SQL> SELECT employee_id, salary FROM employee; EMPLOYEE_ID SALARY ----------------- ---------- 10 100000
Then, for the statement UPDATE employee SET sal= 150000; the LogMiner would present the information:
update "TEST"."EMPLOYEE" set "SALARY" = '150000' where "SALARY" = '100000' and ROWID ='AAABOaAABAAANZ/AAA';
Supplemental logging allows you to specify logging of additional columns in the redo log. With supplemental logging whenever a DML is performed, any columns that you specify to be logged but are not necessarily involved in the DML are also logged.
Referring to the same example again, notice that the column EMPLOYEE_ID was not logged into the redo log. If you turn on the supplemental logging for EMPLOYEE_ID, then the LogMiner information will now be:
update "TEST"."EMPLOYEE" set "SALARY" = '150000' where "EMPLOYEE_ID" = '10' and "SALARY" ='100000' and ROWID = 'AAABOaAABAAANZ/AAA';
By default, to apply changes at the destination database, Oracle Streams expects the target table to have primary/unique keys to identify the rows to be changed.
Supplemental logging can prove to be very useful in data warehousing environments where the DW table may not have a primary key, or some other column is to be used for row identification. In such cases, Oracle Streams can be configured to use "Substitute keys" at the destination database (The DW) by using the supplemental logging feature. The substitute key columns at the DW table should also be available at the source table, but may or may not be primary keys. However, if the substitute keys are not primary keys at the same source table, then they should be enabled for supplemental logging in the source database.

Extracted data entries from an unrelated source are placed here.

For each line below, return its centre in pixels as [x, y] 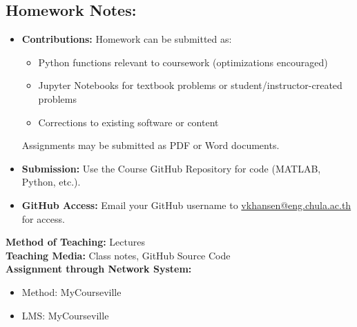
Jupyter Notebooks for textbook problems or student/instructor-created [190, 85]
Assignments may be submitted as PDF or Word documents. [151, 145]
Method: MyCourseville [71, 291]
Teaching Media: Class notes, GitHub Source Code [118, 255]
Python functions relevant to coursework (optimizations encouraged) [183, 62]
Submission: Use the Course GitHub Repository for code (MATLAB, [171, 168]
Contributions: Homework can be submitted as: [127, 39]
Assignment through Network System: [99, 269]
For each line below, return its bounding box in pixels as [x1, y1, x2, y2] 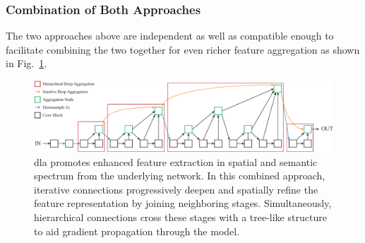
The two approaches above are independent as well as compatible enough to [6, 28, 334, 43]
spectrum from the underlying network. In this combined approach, [34, 168, 325, 183]
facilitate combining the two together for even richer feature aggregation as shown [6, 42, 360, 57]
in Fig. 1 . [6, 56, 47, 71]
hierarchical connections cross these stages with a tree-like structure [34, 210, 327, 224]
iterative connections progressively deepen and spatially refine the [34, 182, 318, 196]
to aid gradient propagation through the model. [34, 223, 240, 238]
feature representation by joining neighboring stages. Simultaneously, [34, 196, 332, 211]

A transformation is a change made to the events in the capture, staging or consumption process. Transformations can include changing the datatype representation of a particular column in a table at a particular site, or renaming a column to a table at a particular site, or even changing the data values. A transformation is represented by a PL/SQL function that takes the source data type as input and returns an object of the target data type. Consider a scenario in which a column at the source table is of datatype NUMBER and the same column for the same table in the destination database is of datatype VARCHAR2. In such case we could use a rule based transformation.
This part of the article addressed Oracle Streams architecture and some of its capabilities. There is much more to Oracle Streams and detailed information can be obtained on the Oracle TechNet site. Part 2 of the series will focus on a simple implementation of Oracle Streams followed by part 3, which will describe the Change Data Capture framework of Oracle.